(Stored entries)
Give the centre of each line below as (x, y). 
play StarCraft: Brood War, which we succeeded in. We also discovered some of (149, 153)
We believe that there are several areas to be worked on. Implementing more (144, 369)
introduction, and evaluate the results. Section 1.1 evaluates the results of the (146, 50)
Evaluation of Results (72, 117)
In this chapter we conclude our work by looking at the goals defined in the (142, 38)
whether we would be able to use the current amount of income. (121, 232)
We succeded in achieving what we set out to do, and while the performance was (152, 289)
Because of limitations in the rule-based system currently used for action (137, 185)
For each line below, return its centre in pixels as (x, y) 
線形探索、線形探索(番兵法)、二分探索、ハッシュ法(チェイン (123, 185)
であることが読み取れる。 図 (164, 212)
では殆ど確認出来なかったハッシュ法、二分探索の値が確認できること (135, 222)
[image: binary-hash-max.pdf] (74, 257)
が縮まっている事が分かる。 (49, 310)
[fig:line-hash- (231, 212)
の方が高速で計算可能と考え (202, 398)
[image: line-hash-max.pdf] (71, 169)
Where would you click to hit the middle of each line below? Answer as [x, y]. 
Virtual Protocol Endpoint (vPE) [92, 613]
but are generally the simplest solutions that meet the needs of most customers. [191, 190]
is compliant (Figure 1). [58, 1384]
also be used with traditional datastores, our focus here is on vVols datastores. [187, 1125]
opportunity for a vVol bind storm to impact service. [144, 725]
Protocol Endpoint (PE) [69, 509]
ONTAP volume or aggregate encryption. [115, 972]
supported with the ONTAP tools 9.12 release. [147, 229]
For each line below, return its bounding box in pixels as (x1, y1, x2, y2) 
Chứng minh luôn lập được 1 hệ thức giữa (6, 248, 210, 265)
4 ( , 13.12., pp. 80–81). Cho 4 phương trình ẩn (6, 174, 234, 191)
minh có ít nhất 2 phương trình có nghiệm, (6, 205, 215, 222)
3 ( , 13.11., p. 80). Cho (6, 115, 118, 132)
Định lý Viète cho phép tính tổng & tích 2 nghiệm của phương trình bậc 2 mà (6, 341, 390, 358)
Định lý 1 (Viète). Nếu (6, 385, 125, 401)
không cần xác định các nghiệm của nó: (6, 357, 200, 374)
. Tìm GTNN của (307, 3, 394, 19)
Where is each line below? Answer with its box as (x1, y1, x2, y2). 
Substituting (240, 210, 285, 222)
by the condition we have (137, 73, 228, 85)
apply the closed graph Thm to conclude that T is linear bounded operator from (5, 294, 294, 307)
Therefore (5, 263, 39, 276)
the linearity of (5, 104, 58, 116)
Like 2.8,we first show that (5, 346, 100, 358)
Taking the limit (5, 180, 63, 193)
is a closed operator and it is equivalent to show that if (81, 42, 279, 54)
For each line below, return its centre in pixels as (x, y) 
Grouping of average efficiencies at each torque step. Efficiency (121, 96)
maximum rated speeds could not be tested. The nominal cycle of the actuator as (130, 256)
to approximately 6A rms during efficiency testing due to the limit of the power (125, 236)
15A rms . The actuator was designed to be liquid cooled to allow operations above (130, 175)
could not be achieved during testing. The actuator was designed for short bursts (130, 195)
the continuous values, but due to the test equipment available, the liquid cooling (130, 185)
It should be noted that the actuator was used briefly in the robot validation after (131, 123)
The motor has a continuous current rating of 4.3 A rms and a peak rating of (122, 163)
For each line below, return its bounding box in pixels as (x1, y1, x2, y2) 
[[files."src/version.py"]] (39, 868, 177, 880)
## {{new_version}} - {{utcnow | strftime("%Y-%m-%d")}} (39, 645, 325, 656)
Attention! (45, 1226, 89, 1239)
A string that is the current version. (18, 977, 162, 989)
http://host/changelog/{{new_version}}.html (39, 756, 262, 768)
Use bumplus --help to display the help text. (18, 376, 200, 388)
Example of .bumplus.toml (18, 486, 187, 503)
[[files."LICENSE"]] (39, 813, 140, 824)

● **ACTION ITEM**
Locate the word "nghiệm" in the entries, and copy every line where it is found.

● **SOLVED EXERCISE**
minh có ít nhất 2 phương trình có nghiệm, (6, 205, 215, 222)
Định lý Viète cho phép tính tổng & tích 2 nghiệm của phương trình bậc 2 mà (6, 341, 390, 358)
không cần xác định các nghiệm của nó: (6, 357, 200, 374)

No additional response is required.